Bookseller, publisher

This biography, written by Peter H. Hughes, was first published in the Dictionary of New Zealand Biography in 2000.

David Blackwood Paul, always called Blackwood, was born at Auckland on 12 October 1908. His father, William Henry Paul, had opened a bookshop, Paul’s Book Arcade, in Hamilton in 1901, and married Isabella Josephine Entrican in January 1905. Blackwood, ‘a very precious and delicate little boy’, was their only surviving child. His early life was imbued with the deep Presbyterianism of his mother and affected by his apparently heavy-handed, arrogant and domineering father. He was educated at Southwell School and, from February 1924, Hamilton High School.

In 1927 Blackwood Paul enrolled at Auckland University College in arts and law. He became involved in student affairs: as a member of the Literary Club he was one of the editorial committee that produced the influential magazine Phoenix, and as a member of the publications committee of the students’ association he jointly edited Kiwi with his friend Hector Monro in 1932. The two were also responsible for Wreccum, a college news sheet, and The golden goose, ‘a nonsense miscellany’. From 1930 to 1932 Paul worked part time as a clerk with an Auckland barrister, Bruce Scott. He graduated MA in English in 1933 and gained his LLB in 1935.

In 1933 Paul took over the management of the family bookshop, reportedly as the result of a disagreement with his father, by then a powerful Hamilton figure whose community services were his consuming interest. In December 1935 he travelled to Britain and Europe to fulfil a long cherished ambition to ‘record the impact of Britain on a colonial mind’. This he wrote up in ‘Traveller from New Zealand’, which remained an unpublished manuscript. He used the trip to meet British publishers and secure New Zealand distribution rights for the educational lists of both William Collins and Longmans, Green and Company, as well as Victor Gollancz’s Left Book Club publications. Paul returned to New Zealand in 1936.

During the Second World War Paul served with the Army Education and Welfare Service in Wellington but continued to run the Hamilton shop like an ‘outpost’. While in Wellington he also served on the management committee of the Progressive Publishing Society. Through his association with the PPS, Blackwood met Janet Elaine Wilkinson. On 9 March 1945 they married at Wellington and later that year returned to Hamilton. There they ‘formed their own centre of human enlightenment amid all the superphosphate’.

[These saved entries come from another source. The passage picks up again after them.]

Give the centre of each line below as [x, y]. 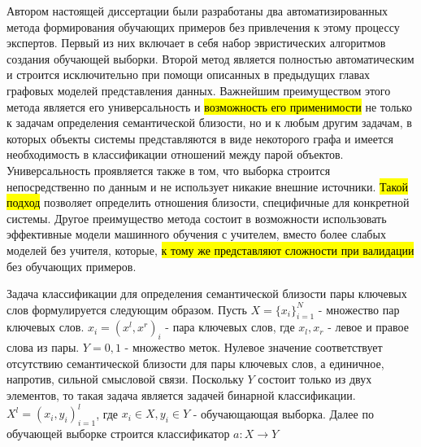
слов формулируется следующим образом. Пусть [127, 309]
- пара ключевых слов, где [230, 327]
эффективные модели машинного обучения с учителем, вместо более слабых [196, 234]
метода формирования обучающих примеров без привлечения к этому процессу [203, 26]
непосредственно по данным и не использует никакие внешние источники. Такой [208, 186]
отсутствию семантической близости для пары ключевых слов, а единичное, [195, 363]
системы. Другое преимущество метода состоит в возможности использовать [197, 218]
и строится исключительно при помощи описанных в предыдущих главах [189, 74]
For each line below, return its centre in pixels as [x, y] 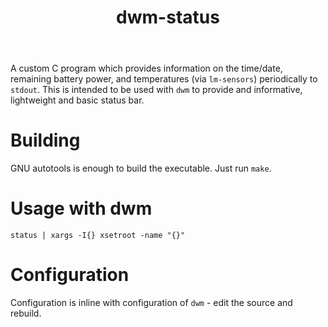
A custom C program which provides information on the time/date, [146, 68]
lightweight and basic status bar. [77, 100]
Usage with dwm [81, 208]
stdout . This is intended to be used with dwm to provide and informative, [156, 90]
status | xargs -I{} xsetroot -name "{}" [98, 236]
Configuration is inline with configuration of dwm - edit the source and [151, 302]
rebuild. [26, 313]
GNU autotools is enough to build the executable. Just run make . [141, 168]
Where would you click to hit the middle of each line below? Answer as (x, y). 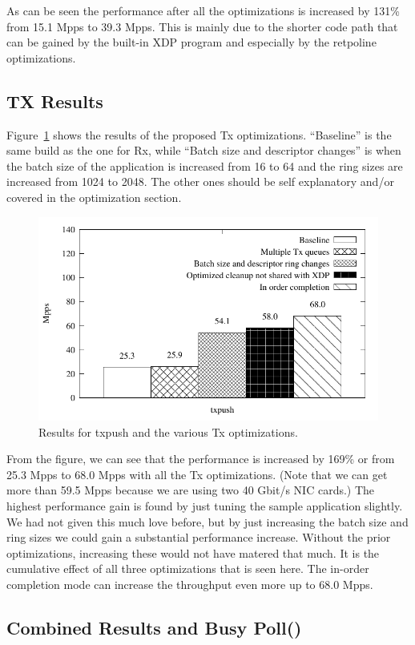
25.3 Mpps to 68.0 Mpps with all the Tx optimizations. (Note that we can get (197, 474)
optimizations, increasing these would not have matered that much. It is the (193, 552)
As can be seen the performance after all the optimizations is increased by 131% (203, 10)
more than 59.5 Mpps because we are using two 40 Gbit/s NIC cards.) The (191, 490)
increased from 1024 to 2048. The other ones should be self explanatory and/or (200, 181)
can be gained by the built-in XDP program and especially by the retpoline (191, 42)
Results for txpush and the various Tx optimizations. (168, 431)
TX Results (55, 101)
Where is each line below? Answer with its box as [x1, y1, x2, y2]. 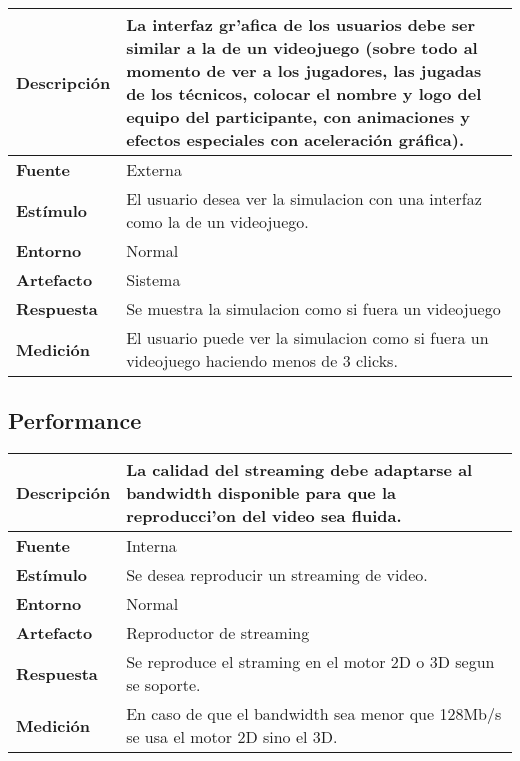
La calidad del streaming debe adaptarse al [126, 458, 473, 482]
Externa [126, 158, 182, 181]
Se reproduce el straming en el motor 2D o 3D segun [126, 650, 495, 674]
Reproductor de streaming [126, 621, 310, 645]
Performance [8, 405, 142, 436]
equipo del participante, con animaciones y [126, 105, 471, 128]
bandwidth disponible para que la [126, 481, 396, 505]
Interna [126, 534, 177, 558]
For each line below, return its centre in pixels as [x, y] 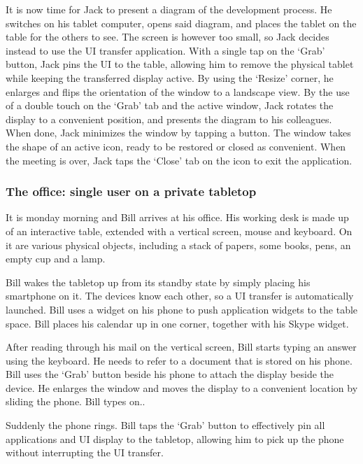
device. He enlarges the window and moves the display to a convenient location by [182, 387]
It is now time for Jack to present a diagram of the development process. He [169, 9]
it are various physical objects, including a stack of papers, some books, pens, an [178, 245]
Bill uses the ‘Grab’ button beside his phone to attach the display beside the [170, 374]
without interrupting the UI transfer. [85, 452]
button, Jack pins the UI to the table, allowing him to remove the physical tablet [180, 64]
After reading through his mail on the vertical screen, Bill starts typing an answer [181, 347]
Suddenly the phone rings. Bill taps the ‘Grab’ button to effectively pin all [165, 425]
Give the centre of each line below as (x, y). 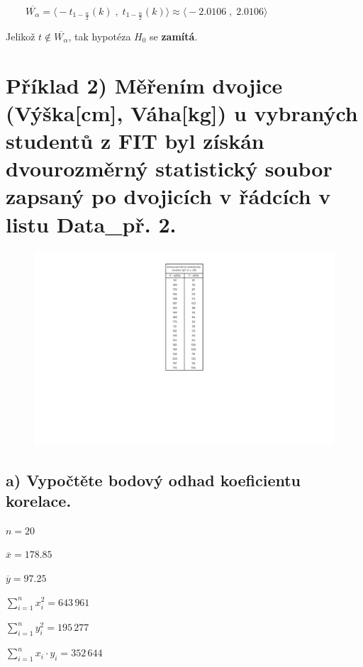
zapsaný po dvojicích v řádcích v (168, 196)
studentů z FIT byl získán (135, 140)
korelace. (39, 500)
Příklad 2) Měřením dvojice (144, 85)
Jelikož (21, 36)
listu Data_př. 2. (91, 224)
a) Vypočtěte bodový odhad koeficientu (153, 480)
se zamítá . (174, 36)
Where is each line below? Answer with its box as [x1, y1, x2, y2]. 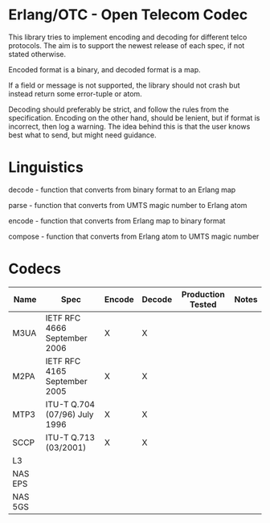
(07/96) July [45, 408, 94, 419]
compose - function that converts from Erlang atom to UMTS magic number [8, 231, 260, 241]
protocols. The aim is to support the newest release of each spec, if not [8, 40, 245, 50]
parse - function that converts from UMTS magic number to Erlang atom [8, 200, 247, 210]
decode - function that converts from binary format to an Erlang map [8, 185, 236, 194]
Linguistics [8, 158, 84, 177]
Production [181, 288, 225, 300]
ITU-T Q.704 [45, 398, 95, 410]
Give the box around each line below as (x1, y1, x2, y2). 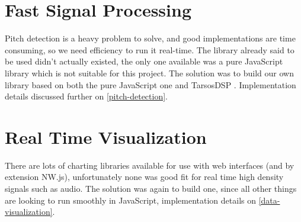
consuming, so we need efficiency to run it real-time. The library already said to (5, 43, 294, 56)
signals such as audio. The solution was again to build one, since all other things (5, 182, 297, 194)
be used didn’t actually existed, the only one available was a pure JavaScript (5, 55, 283, 67)
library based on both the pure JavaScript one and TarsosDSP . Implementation (5, 78, 296, 91)
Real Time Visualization (5, 124, 207, 149)
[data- (258, 194, 280, 206)
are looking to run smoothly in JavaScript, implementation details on (5, 194, 257, 206)
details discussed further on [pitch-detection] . (5, 90, 168, 102)
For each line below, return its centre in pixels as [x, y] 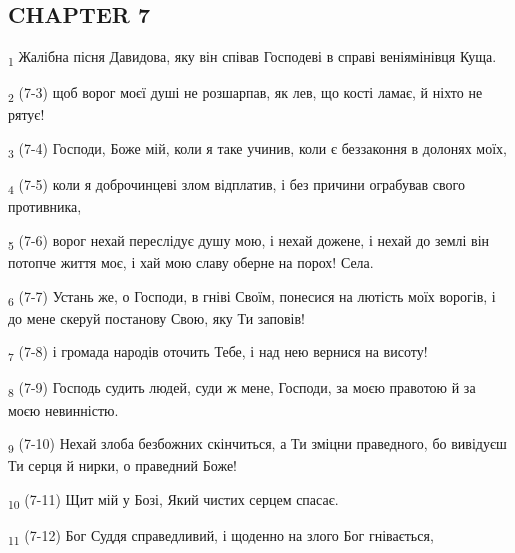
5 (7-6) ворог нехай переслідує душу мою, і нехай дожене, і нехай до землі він [249, 241]
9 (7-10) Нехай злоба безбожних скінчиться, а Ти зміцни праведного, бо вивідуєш [257, 444]
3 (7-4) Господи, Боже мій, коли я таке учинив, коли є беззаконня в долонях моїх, [258, 149]
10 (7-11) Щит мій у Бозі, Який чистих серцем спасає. [173, 500]
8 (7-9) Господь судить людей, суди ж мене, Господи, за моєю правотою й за [242, 389]
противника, [45, 206]
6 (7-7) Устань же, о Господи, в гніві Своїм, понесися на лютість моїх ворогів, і [252, 297]
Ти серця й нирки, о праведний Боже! [123, 465]
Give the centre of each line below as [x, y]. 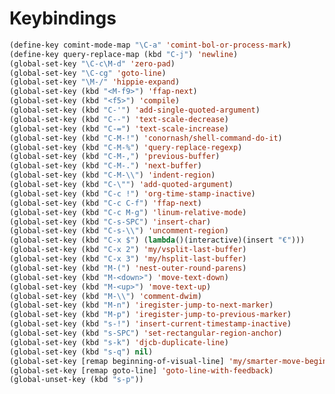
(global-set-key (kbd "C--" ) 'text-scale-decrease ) [119, 119]
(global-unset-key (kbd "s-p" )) [76, 380]
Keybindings [63, 18]
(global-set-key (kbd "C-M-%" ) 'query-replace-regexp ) [126, 147]
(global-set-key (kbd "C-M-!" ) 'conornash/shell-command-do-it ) [146, 138]
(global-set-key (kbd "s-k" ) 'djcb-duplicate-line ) [119, 342]
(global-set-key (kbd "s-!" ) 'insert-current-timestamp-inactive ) [150, 324]
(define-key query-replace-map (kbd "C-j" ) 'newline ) [124, 54]
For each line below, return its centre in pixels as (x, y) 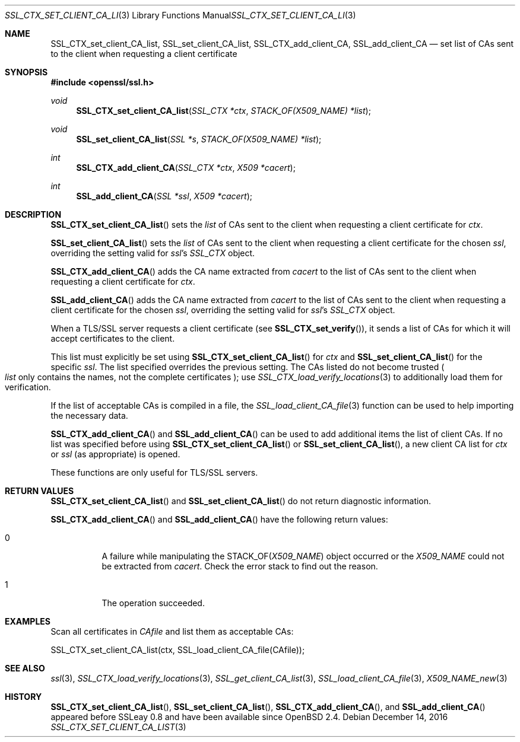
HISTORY (23, 697)
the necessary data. (89, 415)
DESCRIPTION (33, 214)
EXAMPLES (28, 621)
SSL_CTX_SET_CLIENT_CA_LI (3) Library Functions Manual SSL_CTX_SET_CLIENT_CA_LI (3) (180, 15)
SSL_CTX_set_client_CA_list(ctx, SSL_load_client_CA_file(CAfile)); (178, 650)
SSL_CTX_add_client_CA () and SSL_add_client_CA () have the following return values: (219, 519)
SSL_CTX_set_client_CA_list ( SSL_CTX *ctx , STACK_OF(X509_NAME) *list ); (223, 111)
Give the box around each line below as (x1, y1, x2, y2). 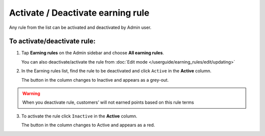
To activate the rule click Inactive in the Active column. (21, 113, 137, 119)
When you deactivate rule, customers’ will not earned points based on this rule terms (22, 99, 194, 105)
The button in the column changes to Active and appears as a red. (21, 122, 155, 128)
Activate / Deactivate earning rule (9, 7, 150, 18)
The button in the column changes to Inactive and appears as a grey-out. (21, 77, 169, 83)
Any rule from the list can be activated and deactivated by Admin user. (9, 24, 152, 30)
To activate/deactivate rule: (9, 37, 96, 45)
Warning (22, 91, 40, 96)
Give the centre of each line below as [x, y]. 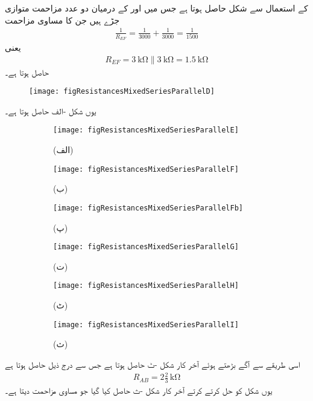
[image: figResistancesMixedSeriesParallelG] [146, 247]
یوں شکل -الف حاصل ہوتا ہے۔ [51, 110]
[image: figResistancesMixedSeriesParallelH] [146, 286]
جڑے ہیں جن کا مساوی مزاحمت [62, 20]
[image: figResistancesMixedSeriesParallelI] [146, 324]
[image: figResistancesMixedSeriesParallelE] [146, 130]
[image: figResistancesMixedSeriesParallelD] [122, 92]
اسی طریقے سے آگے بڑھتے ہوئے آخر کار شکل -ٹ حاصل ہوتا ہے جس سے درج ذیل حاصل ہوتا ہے [153, 364]
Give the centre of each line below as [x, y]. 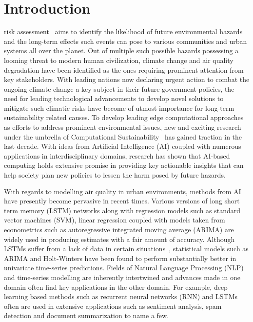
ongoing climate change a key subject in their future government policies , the [119, 89]
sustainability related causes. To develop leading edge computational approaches [124, 117]
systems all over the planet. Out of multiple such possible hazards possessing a [121, 50]
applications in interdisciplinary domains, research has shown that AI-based [117, 155]
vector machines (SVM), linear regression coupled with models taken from [115, 220]
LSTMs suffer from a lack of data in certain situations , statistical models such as [126, 249]
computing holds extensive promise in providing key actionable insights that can [124, 165]
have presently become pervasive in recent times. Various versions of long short [122, 201]
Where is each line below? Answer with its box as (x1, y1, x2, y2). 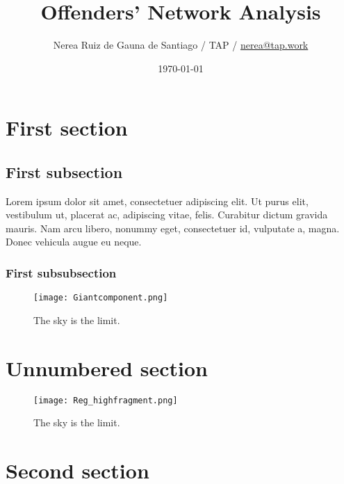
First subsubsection (6, 264, 117, 281)
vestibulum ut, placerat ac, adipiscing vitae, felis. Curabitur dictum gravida (6, 207, 328, 222)
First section (6, 113, 128, 142)
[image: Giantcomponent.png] (33, 293, 168, 303)
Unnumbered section (6, 353, 208, 382)
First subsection (6, 161, 123, 182)
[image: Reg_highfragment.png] (33, 395, 178, 405)
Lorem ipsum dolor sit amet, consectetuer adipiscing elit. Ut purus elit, (6, 193, 309, 208)
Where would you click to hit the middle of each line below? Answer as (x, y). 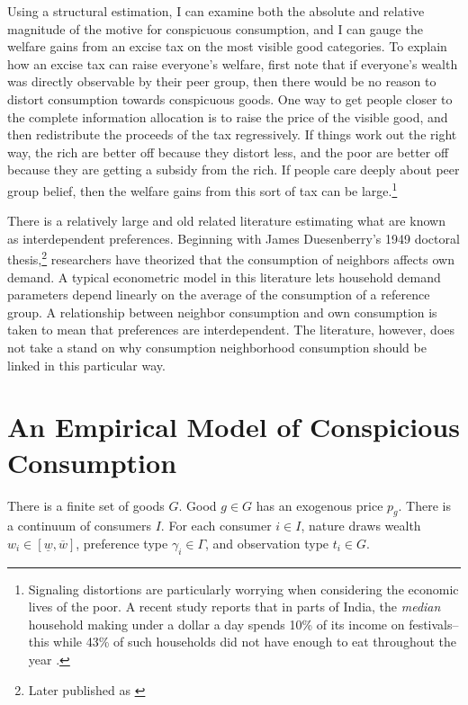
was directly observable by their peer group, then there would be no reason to (222, 81)
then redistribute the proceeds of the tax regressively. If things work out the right (232, 134)
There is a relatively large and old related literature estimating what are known (226, 221)
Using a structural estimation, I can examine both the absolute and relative (216, 11)
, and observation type (267, 543)
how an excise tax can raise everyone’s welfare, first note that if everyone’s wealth (233, 63)
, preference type (122, 543)
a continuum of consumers (80, 526)
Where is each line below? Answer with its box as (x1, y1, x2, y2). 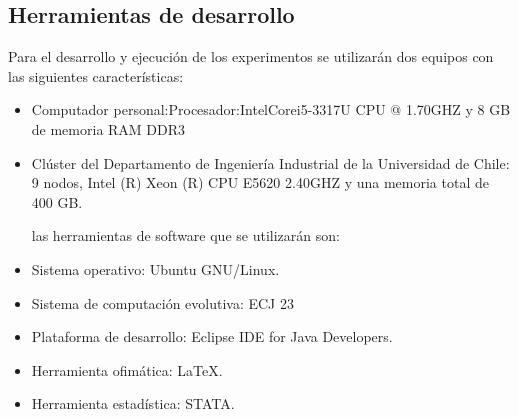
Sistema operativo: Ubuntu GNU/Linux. (31, 258, 280, 279)
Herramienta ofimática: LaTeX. (31, 359, 223, 380)
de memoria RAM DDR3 (31, 118, 186, 139)
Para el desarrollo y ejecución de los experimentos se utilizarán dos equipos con (8, 46, 494, 67)
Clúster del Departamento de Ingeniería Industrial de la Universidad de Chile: (31, 152, 510, 173)
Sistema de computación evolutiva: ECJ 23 (31, 292, 294, 313)
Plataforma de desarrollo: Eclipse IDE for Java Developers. (31, 326, 393, 347)
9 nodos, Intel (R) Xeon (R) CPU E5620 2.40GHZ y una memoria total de (31, 172, 489, 193)
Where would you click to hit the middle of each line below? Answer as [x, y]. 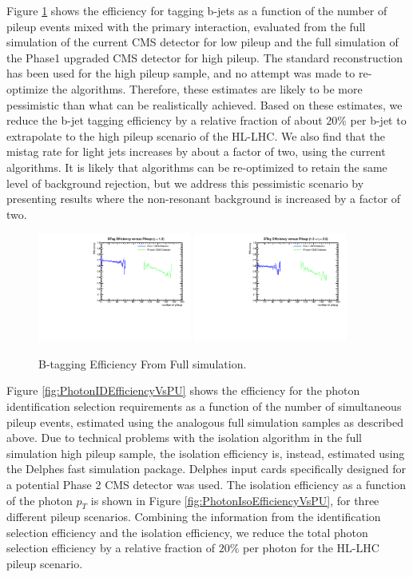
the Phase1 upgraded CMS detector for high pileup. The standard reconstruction [205, 57]
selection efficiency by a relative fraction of [111, 548]
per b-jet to [378, 120]
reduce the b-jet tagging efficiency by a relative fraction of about [165, 120]
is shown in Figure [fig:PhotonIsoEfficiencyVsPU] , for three [235, 500]
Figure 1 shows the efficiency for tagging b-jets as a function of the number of [197, 10]
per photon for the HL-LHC [311, 548]
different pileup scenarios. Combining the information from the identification [194, 517]

Paul was now able to dedicate himself to bookselling, publishing and advocacy on behalf of the book trade. The shop that Paul had taken over from his father was a ‘modest emporium [of] unremarkable stock’ with the atmosphere of a general store. Paul transformed the business to the extent that in 1949 the visiting English publisher Sir Stanley Unwin numbered Paul’s bookshop among the 14 best in the world. In 1948 the shop was redesigned by the Wellington architect Ernst Plischke, whose name evoked ‘the sort of design sophistication we were all in need of’. In 1955 a second shop was opened in Auckland.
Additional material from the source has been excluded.